◆ **WHAT YOU SHOULD DO**: Among the entries below, only the lines from the one with "Related Content" through the one with "why — routine, programming, and" are wanted, reproduced exactly. Pictures are not wanted.

--*--

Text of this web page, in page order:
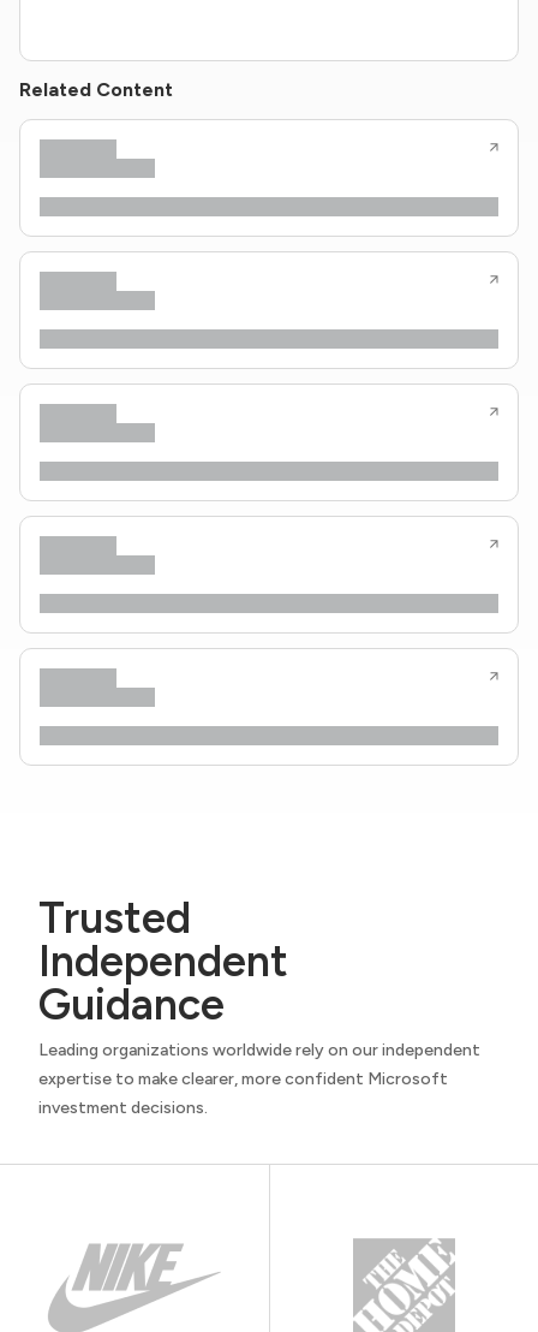
Related Content
Trusted
Independent
Guidance
Leading organizations worldwide rely on our independent
expertise to make clearer, more confident Microsoft
investment decisions.
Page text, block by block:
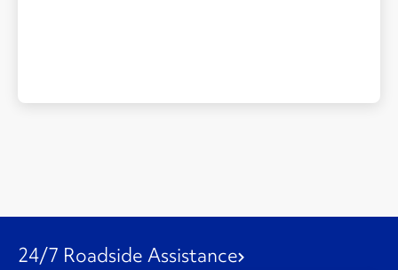
24/7 Roadside Assistance
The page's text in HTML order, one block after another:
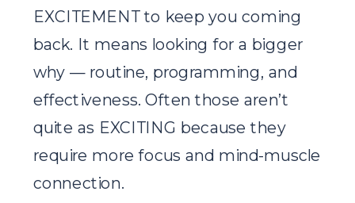
EXCITEMENT to keep you coming
back. It means looking for a bigger
why — routine, programming, and
effectiveness. Often those aren’t
quite as EXCITING because they
require more focus and mind-muscle
connection.
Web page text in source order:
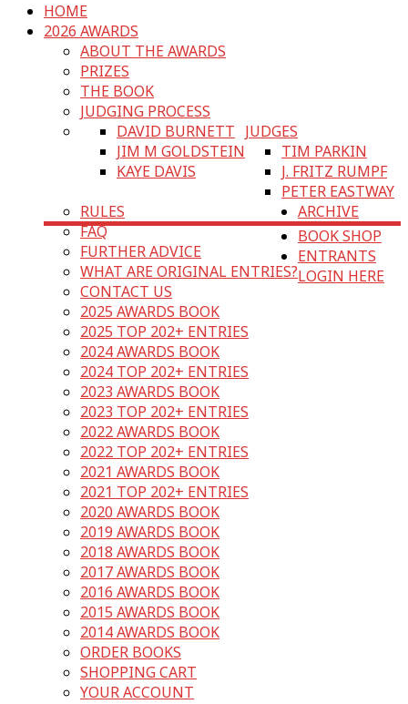
HOME
2026 AWARDS
ABOUT THE AWARDS
PRIZES
THE BOOK
JUDGING PROCESS
JUDGES
DAVID BURNETT
JIM M GOLDSTEIN
KAYE DAVIS
TIM PARKIN
J. FRITZ RUMPF
PETER EASTWAY
RULES
FAQ
FURTHER ADVICE
WHAT ARE ORIGINAL ENTRIES?
CONTACT US
ARCHIVE
2025 AWARDS BOOK
2025 TOP 202+ ENTRIES
2024 AWARDS BOOK
2024 TOP 202+ ENTRIES
2023 AWARDS BOOK
2023 TOP 202+ ENTRIES
2022 AWARDS BOOK
2022 TOP 202+ ENTRIES
2021 AWARDS BOOK
2021 TOP 202+ ENTRIES
2020 AWARDS BOOK
2019 AWARDS BOOK
2018 AWARDS BOOK
2017 AWARDS BOOK
2016 AWARDS BOOK
2015 AWARDS BOOK
2014 AWARDS BOOK
BOOK SHOP
ORDER BOOKS
SHOPPING CART
YOUR ACCOUNT
ENTRANTS
LOGIN HERE
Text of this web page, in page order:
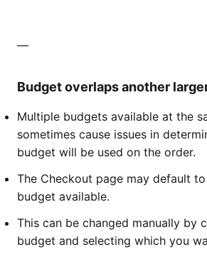
—​​​​
Budget overlaps another
Multiple budgets available at the
sometimes cause issues in
budget will be used on the order.
The Checkout page may default
budget available.
This can be changed manually by
budget and selecting which you
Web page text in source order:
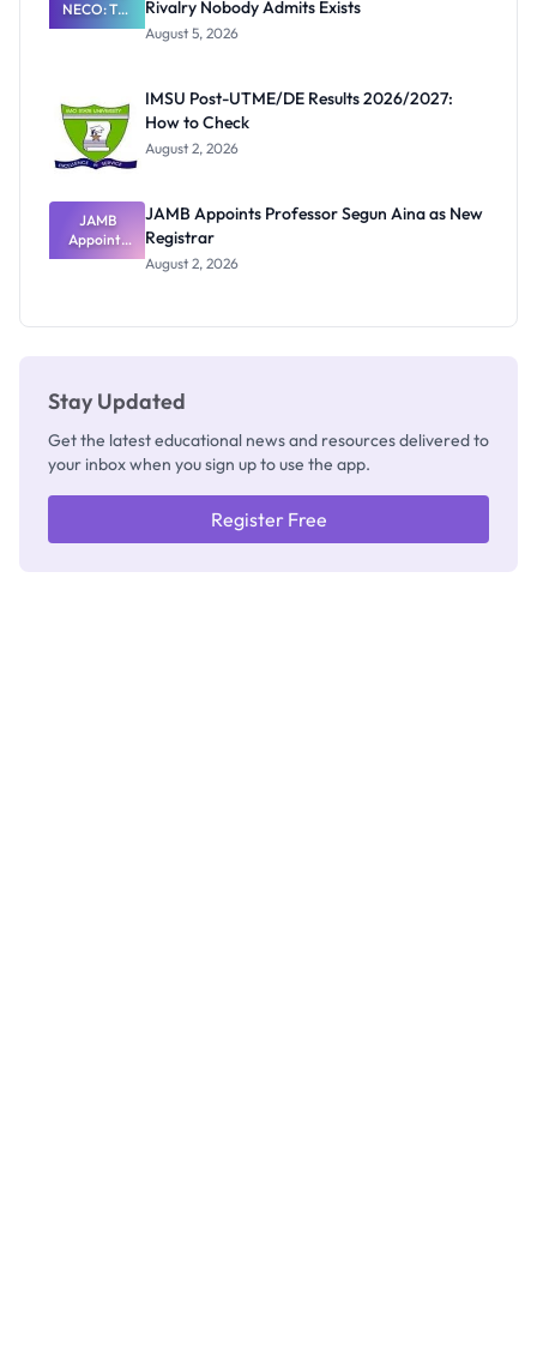
NECO: The
Great
Nobody
Admits
Exists
Rivalry Nobody Admits Exists
August 5, 2026
IMSU Post-UTME/DE Results 2026/2027:
How to Check
August 2, 2026
JAMB
Appoints
Professor
JAMB Appoints Professor Segun Aina as New
Registrar
August 2, 2026
Stay Updated
Get the latest educational news and resources delivered to
your inbox when you sign up to use the app.
Register Free
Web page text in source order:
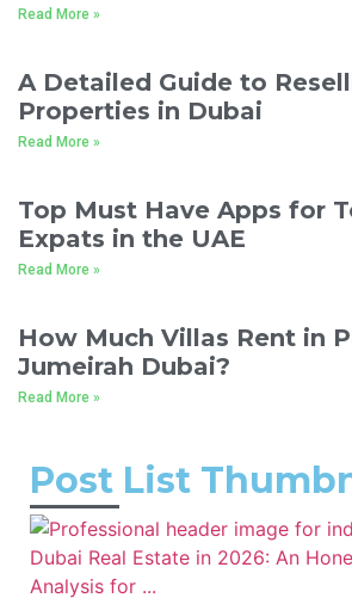
Read More »
A Detailed Guide to
Properties in Dubai
Read More »
Top Must Have Apps for
Expats in the UAE
Read More »
How Much Villas Rent in
Jumeirah Dubai?
Read More »
Post List
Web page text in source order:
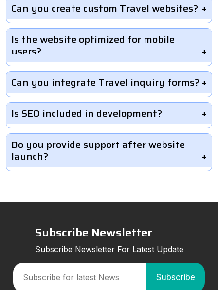
Can you create custom Travel websites?
Is the website optimized for mobile
users?
Can you integrate Travel inquiry forms?
Is SEO included in development?
Do you provide support after website
launch?
Subscribe Newsletter
Subscribe Newsletter For Latest Update
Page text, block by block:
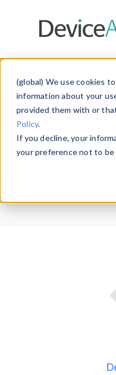
(global) We use cookies
information about your
provided them with or
Policy.
If you decline, your
your preference not to be
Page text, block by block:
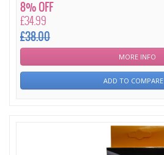
£34.99
£38.00
8% OFF
MORE INFO
ADD TO COMPARE
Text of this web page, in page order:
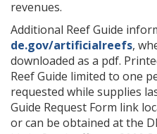
revenues.
Additional Reef Guide
de.gov/artificialreefs,
downloaded as a pdf.
Reef Guide limited to one
requested while supplies
Guide Request Form link
or can be obtained at the
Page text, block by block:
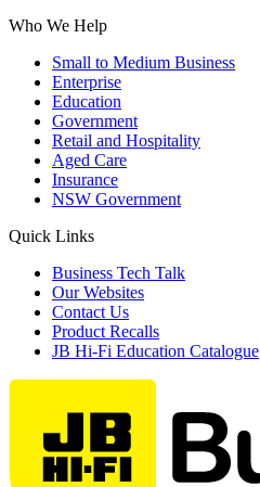
Who We Help
Small to Medium Business
Enterprise
Education
Government
Retail and Hospitality
Aged Care
Insurance
NSW Government
Quick Links
Business Tech Talk
Our Websites
Contact Us
Product Recalls
JB Hi-Fi Education Catalogue
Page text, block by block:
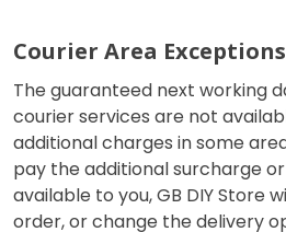
Courier Area Exceptions
The guaranteed next working
courier services are not
additional charges in some
pay the additional surcharge
available to you, GB DIY Store
order, or change the delivery
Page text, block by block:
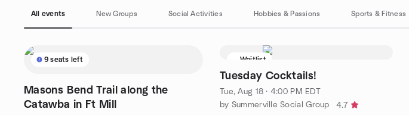
All events New Groups Social Activities Hobbies & Passions Sports & Fitness
9 seats left
Masons Bend Trail along the
Catawba in Ft Mill
Waitlist
Tuesday Cocktails!
Tue, Aug 18 · 4:00 PM EDT
by Summerville Social Group
4.7
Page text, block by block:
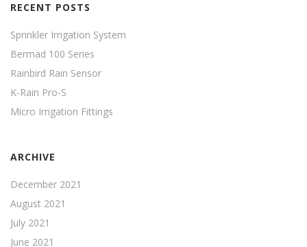
RECENT POSTS
Sprinkler Irrigation System
Bermad 100 Series
Rainbird Rain Sensor
K-Rain Pro-S
Micro Irrigation Fittings
ARCHIVE
December 2021
August 2021
July 2021
June 2021
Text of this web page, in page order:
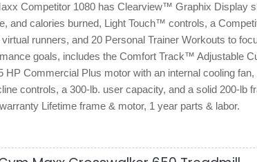
Competitor 1080 has Clearview™ Graphix Display
and calories burned, Light Touch™ controls, a
runners, and 20 Personal Trainer Workouts to
goals, includes the Comfort Track™ Adjustable
HP Commercial Plus motor with an internal cooling
controls, a 300-lb. user capacity, and a solid 200-lb
Lifetime frame & motor, 1 year parts & labor.
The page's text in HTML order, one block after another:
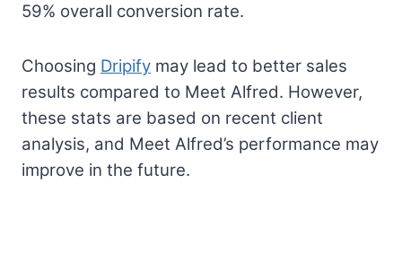
59% overall conversion rate.
Choosing Dripify may lead to better sales
results compared to Meet Alfred. However,
these stats are based on recent client
analysis, and Meet Alfred’s performance may
improve in the future.
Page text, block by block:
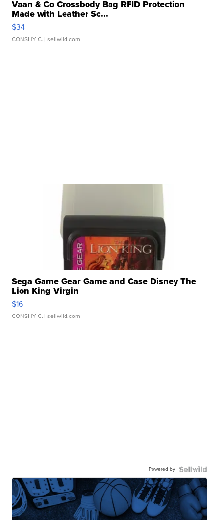
Vaan & Co Crossbody Bag RFID Protection
Made with Leather Sc...
$34
CONSHY C. | sellwild.com
Sega Game Gear Game and Case Disney The
Lion King Virgin
$16
CONSHY C. | sellwild.com
Powered by

--*--

◆ **ANSWER SPACE**:
Related Content
Trusted
Independent
Guidance
Leading organizations worldwide rely on our independent
expertise to make clearer, more confident Microsoft
investment decisions.
Page text, block by block:
24/7 Roadside Assistance
The page's text in HTML order, one block after another:
EXCITEMENT to keep you coming
back. It means looking for a bigger
why — routine, programming, and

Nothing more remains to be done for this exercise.